Incident History

Networking in SFO3 Region

Our Engineering team identified and resolved an issue affecting the networking in our SFO3 region. There were multiple impacts between 08:48 and 08:52 UTC, 09:08 and 09:12 UTC, and 10:51 and 10:55 UTC. During these periods, users may have experienced timeouts with network connections to and from the SFO3 region.

Our Engineering team was able to take quick action to mitigate the impact and resolve the issue. All services are now functioning as expected. Thank you for your patience, and we apologize for any inconvenience. If you continue to experience any issues, please open a Support ticket for further analysis.

1725020382 - 1725020382 Resolved

Creates/Resizes in SGP & SYD Regions

Our Engineering team has identified the root cause of the issue with creating and resizing Droplets and Droplet-based resources in our SGP1 and SYD1 regions.

No further user impact has occurred since our last update.

In order to fully remediate this issue, our Engineering team has scheduled emergency maintenance, which will take place from 14:00 - 22:00 UTC on August 29th.

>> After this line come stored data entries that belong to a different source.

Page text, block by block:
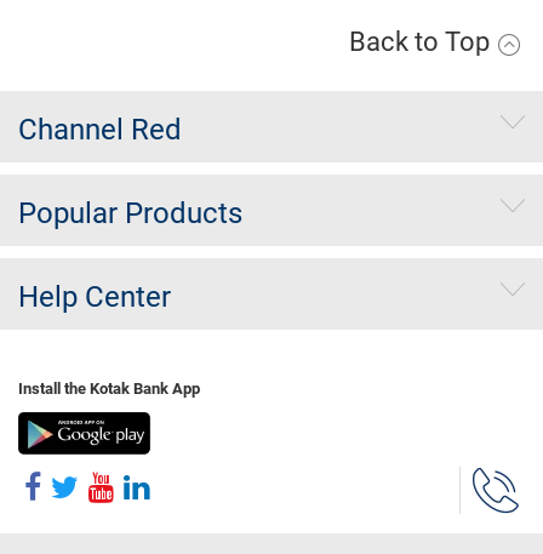
Back to Top
Channel Red
Popular Products
Help Center
Install the Kotak Bank App
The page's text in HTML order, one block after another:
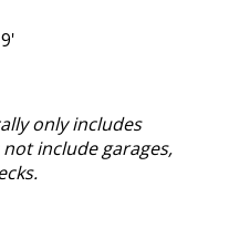
only includes
include garages,
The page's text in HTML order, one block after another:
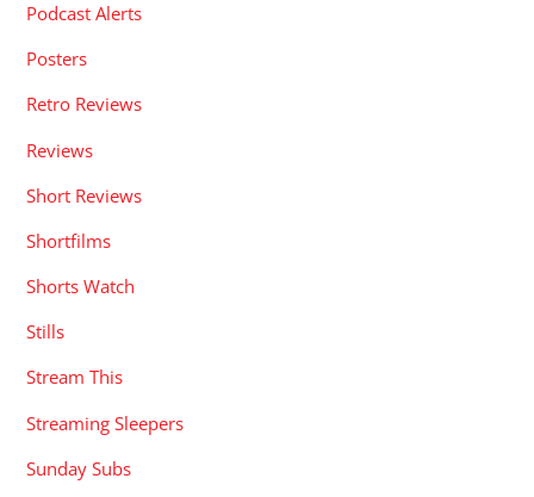
Podcast Alerts
Posters
Retro Reviews
Reviews
Short Reviews
Shortfilms
Shorts Watch
Stills
Stream This
Streaming Sleepers
Sunday Subs
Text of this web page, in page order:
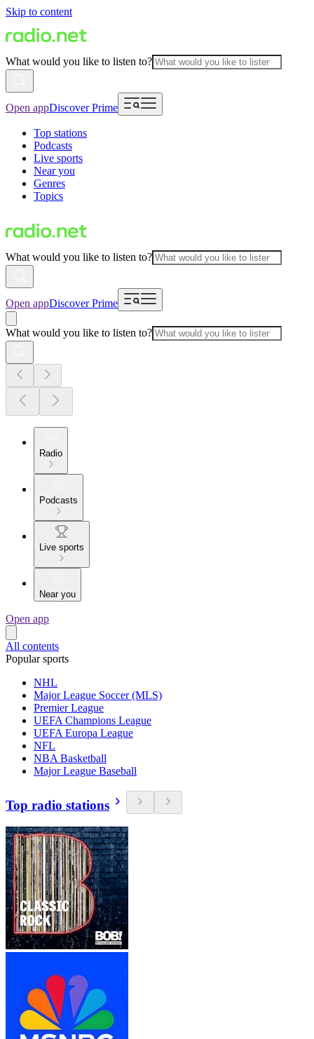
Skip to content
What would you like to listen to?
Open appDiscover Prime
Top stations
Podcasts
Live sports
Near you
Genres
Topics
What would you like to listen to?
Open appDiscover Prime
What would you like to listen to?
Radio
Podcasts
Live sports
Near you
Open app
All contents
Popular sports
NHL
Major League Soccer (MLS)
Premier League
UEFA Champions League
UEFA Europa League
NFL
NBA Basketball
Major League Baseball
Top radio stations
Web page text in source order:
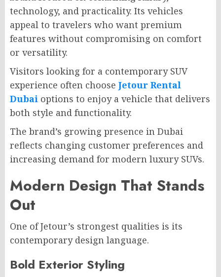
technology, and practicality. Its vehicles
appeal to travelers who want premium
features without compromising on comfort
or versatility.
Visitors looking for a contemporary SUV
experience often choose Jetour Rental
Dubai options to enjoy a vehicle that delivers
both style and functionality.
The brand’s growing presence in Dubai
reflects changing customer preferences and
increasing demand for modern luxury SUVs.
Modern Design That Stands
Out
One of Jetour’s strongest qualities is its
contemporary design language.
Bold Exterior Styling
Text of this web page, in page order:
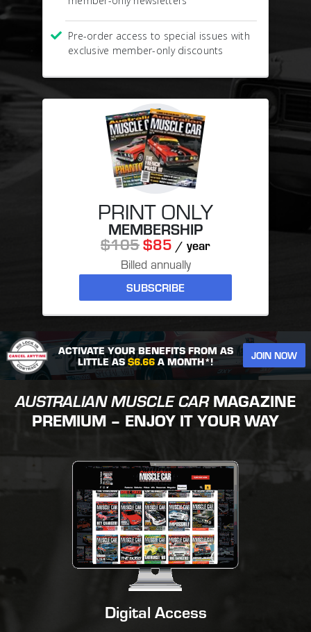
Pre-order access to special issues with
exclusive member-only discounts
PRINT ONLY
MEMBERSHIP
$105$85 / year
Billed annually
SUBSCRIBE
ACTIVATE YOUR BENEFITS FROM AS
LITTLE AS $6.66 A MONTH*! JOIN NOW
AUSTRALIAN MUSCLE CARMAGAZINE
PREMIUM – ENJOY IT YOUR WAY
Digital Access
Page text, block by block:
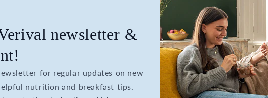
newsletter &
for regular updates on new
nutrition and breakfast tips.
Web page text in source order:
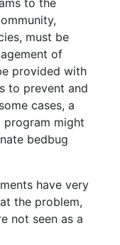
to the
must be
of
provided with
to prevent and
cases, a
might
bedbug
have very
the problem,
not seen as a
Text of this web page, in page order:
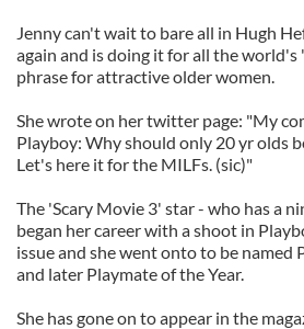
Jenny can't wait to bare all in Hugh
again and is doing it for all the world's
phrase for attractive older women.
She wrote on her twitter page: "My
Playboy: Why should only 20 yr olds
Let's here it for the MILFs. (sic)"
The 'Scary Movie 3' star - who has a
began her career with a shoot in
issue and she went onto to be named
and later Playmate of the Year.
She has gone on to appear in the

Please visit the below maintenance link to know more : link:https://status.digitalocean.com/incidents/np0zw6m04jm1

If you continue to experience problems, please open a ticket with our support team. We apologize for any inconvenience.

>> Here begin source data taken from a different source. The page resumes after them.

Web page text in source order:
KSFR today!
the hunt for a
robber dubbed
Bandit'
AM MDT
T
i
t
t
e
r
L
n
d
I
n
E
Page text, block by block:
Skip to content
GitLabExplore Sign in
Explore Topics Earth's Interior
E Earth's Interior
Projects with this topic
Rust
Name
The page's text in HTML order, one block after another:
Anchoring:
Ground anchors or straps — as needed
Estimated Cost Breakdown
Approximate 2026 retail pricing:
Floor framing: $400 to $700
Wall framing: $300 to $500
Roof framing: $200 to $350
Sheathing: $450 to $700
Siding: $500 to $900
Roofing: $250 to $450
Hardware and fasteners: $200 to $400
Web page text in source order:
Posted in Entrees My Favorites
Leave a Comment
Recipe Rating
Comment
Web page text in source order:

1724857562 - 1724888721 Resolved

Droplet connectivity and Event processing in NYC1

Our Engineering team has confirmed that the issue impacting our Droplet-based services in the NYC1 region has been completely mitigated. Users should no longer see issues with their Droplets and Droplet-related services.

If you continue to experience problems, please open a ticket with our support team. We apologize for any inconvenience.

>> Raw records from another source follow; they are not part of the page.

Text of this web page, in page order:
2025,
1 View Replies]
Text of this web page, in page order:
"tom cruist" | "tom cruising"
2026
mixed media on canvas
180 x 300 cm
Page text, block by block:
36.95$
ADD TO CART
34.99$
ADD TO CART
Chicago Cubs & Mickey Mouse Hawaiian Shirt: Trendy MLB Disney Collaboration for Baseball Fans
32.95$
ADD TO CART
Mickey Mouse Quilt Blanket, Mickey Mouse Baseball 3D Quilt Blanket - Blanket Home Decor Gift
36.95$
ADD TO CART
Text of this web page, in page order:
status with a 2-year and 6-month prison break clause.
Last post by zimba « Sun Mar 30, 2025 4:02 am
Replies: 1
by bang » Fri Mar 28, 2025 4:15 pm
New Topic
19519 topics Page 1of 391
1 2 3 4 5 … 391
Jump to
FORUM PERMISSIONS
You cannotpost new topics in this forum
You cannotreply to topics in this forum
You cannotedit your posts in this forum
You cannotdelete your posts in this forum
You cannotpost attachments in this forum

1724660008 - 1724668855 Resolved

Spaces Availability in NYC3

From 17:18 UTC until 17:58 UTC, users may have experienced issues when attempting to access Spaces in the NYC3 region.

Our Engineering team has confirmed full resolution of the issue, and users should now be able to access Spaces normally.

Thank you for your patience. If you continue to experience any problems, please open a ticket with our support team for further review.

1724349343 - 1724366621 Resolved

Container Registry and App Platform in AMS3/FRA1

From 10:30 to 11:35 UTC, our Engineering team observed an issue with Container Registry and App Platform builds in the AMS3 and FRA1 regions.

During this time, users may have experienced delays while building their Apps and could have potentially experienced timeout errors in builds as a result. Additionally, a subset of customers may have experienced latency while interacting with the Container Registries.

Our Engineering team found that a backing component of the Container Registry was experiencing high memory usage. They were able to remediate that component at 11:35 UTC, which resolved the issue.

We apologize for the inconvenience. If you have any questions or continue to experience issues, please reach out via a Support ticket on your account.

1724339076 - 1724339076 Resolved

Networking in SFO2 and SFO3 region

As of 10:45 UTC, our engineering team has resolved the issue with networking in SFO2 and SFO3 regions, and networking in the regions should now be operating normally. If you continue to experience problems, please open a ticket with our support team. We apologize for any inconvenience.

1723716149 - 1723722527 Resolved

Event processing and Droplet Creates in TOR1

Our Engineering team has resolved the issue with Droplet creates and Snapshots. As of 05:30 UTC, users should be able to create Droplets, Snapshots and process events. Droplet backed services should also be operating normally.

If you continue to experience problems, please open a ticket with our support team. We apologize for any inconvenience.

1723696146 - 1723700422 Resolved

Elevated Failure Rate for Droplet Creates

From 23:08 August 12 to 01:26 August 13 UTC, customers may have experienced failures with Droplet creation, power on events, and restore events in the NYC3 region.

Our Engineering team has confirmed resolution of this issue. Thank you for your patience.

If you continue to experience any problems, please open a support ticket from within your account.

1723508866 - 1723518614 Resolved

Droplet Rebuild and Restore Event Processing

From 09:52 UTC to 19:32 UTC, customers may have experienced failures with Droplet rebuild and restore events in all regions. Our Engineering team has confirmed full resolution of this issue.

Thank you for your patience. If you continue to experience any problems, please open a support ticket from within your account.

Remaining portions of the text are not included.